E, search engine will be according to searching for through the set of keywords after the variant Chinese character conversion.If be input as " being ", the output of conversion back

With

Then search engine search is comprised " being ", With Information.

Advantage of the present invention and technique effect:

The present invention has well solved between the Chinese text font of current various East Asia, between current literal commonly used and the ancient Chinese prose, the transfer problem between the different version ancient Chinese prose font, make search engine more can accurately retrieve the information that the user needs, and needn't consider the transfer problem between the various variant Chinese character.

Claims

1, handles the method that contains the conversion of Unicode four byte code East Asia ideograph variant Chinese character in a kind of search engine.This method adopts the thought of layering and matching according to Chinese character variant Chinese character word table, has realized the retrieval of the coupling between the variant Chinese character in search engine.These variant Chinese character comprise the not homomorphs of same word in the ideograph of various East Asia, the not homomorphs in the ancient Chinese prose of various version.As long as any one in the input variant Chinese character, the information that comprises other variant Chinese character in the information all can be hit in when retrieval.

2, as in the described search engine of claim 1, handling the method that contains the conversion of Unicode four byte code ideograph variant Chinese character, it is characterized in that: when mapping is changed between the processing variant Chinese character, the variant Chinese character word table according to commonly used and the uncommon sub-word table of two classes that is divided into, is stored respectively.Set up between the sub-word table of above-mentioned two classes and the inner different variant Chinese character of word table between mapping ruler.

3, as in claim 1, handle the method that contains the conversion of Unicode four byte code East Asia ideograph variant Chinese character in the 2 described search engines, it is characterized in that: different mapping rulers is hit type for synthetic three kinds according to concrete set of applications, the user hits type according to the difference of the demand setting of oneself when search, opens corresponding mapping transformation rule.

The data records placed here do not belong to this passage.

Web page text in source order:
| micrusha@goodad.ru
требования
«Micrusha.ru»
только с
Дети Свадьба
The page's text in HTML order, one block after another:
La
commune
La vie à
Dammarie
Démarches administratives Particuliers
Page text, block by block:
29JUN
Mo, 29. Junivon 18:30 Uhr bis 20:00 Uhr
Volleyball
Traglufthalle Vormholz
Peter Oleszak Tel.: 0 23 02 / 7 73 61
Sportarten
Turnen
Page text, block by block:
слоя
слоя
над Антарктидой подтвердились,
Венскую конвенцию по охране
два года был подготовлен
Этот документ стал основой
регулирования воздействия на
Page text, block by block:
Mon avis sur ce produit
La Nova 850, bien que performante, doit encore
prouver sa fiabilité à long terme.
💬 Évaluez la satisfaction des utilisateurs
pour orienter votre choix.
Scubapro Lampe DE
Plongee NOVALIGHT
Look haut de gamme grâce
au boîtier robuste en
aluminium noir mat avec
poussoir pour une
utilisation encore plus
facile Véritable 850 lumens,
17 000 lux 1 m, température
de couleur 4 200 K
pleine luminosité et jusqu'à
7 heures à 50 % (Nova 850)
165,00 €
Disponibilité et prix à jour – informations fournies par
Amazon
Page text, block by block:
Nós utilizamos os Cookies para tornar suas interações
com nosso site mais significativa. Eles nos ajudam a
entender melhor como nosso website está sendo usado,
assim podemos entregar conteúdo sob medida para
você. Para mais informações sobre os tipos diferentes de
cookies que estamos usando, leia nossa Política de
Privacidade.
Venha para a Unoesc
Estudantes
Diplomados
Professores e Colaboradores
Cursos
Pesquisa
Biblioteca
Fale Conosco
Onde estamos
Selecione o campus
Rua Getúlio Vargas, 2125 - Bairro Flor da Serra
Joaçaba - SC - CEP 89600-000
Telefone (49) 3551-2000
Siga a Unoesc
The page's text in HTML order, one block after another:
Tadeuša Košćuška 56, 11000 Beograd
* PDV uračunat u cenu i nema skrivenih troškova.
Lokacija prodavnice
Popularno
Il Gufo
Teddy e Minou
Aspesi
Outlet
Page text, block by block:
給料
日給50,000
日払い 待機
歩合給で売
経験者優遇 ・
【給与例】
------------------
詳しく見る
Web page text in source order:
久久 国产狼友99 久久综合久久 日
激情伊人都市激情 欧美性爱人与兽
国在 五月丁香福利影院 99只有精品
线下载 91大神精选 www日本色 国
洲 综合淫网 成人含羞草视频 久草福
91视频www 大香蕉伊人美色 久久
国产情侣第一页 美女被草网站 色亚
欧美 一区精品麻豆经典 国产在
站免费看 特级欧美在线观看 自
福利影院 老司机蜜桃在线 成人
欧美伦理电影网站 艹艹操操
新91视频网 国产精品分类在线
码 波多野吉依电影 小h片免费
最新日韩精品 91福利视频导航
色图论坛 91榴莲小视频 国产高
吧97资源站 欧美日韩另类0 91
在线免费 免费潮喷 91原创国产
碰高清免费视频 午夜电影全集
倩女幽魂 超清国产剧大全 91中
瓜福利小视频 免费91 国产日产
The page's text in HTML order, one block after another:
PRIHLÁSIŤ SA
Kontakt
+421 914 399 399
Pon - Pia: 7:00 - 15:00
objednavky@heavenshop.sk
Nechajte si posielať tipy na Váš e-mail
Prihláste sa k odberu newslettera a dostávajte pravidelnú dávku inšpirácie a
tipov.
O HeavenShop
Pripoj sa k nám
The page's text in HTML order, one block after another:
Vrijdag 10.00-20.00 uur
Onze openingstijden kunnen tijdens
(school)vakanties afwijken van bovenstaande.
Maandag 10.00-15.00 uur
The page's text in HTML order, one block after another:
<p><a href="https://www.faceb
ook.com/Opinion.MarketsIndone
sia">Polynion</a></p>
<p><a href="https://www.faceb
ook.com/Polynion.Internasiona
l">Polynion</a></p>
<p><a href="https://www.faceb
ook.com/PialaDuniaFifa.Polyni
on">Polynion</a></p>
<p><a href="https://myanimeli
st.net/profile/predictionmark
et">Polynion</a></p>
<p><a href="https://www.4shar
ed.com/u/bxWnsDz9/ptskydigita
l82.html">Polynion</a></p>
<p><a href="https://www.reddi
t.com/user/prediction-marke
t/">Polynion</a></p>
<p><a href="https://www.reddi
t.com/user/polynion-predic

4, as in claim 1,2, during holding up, handle 3 described index the method that contains the conversion of Unicode four byte code East Asia ideograph variant Chinese character, it is characterized in that: according to the search key that hits type and input, by the variant Chinese character character set after the output of the mapping ruler between the variant Chinese character conversion.Search engine will be according to searching for through the set of keywords after the variant Chinese character conversion.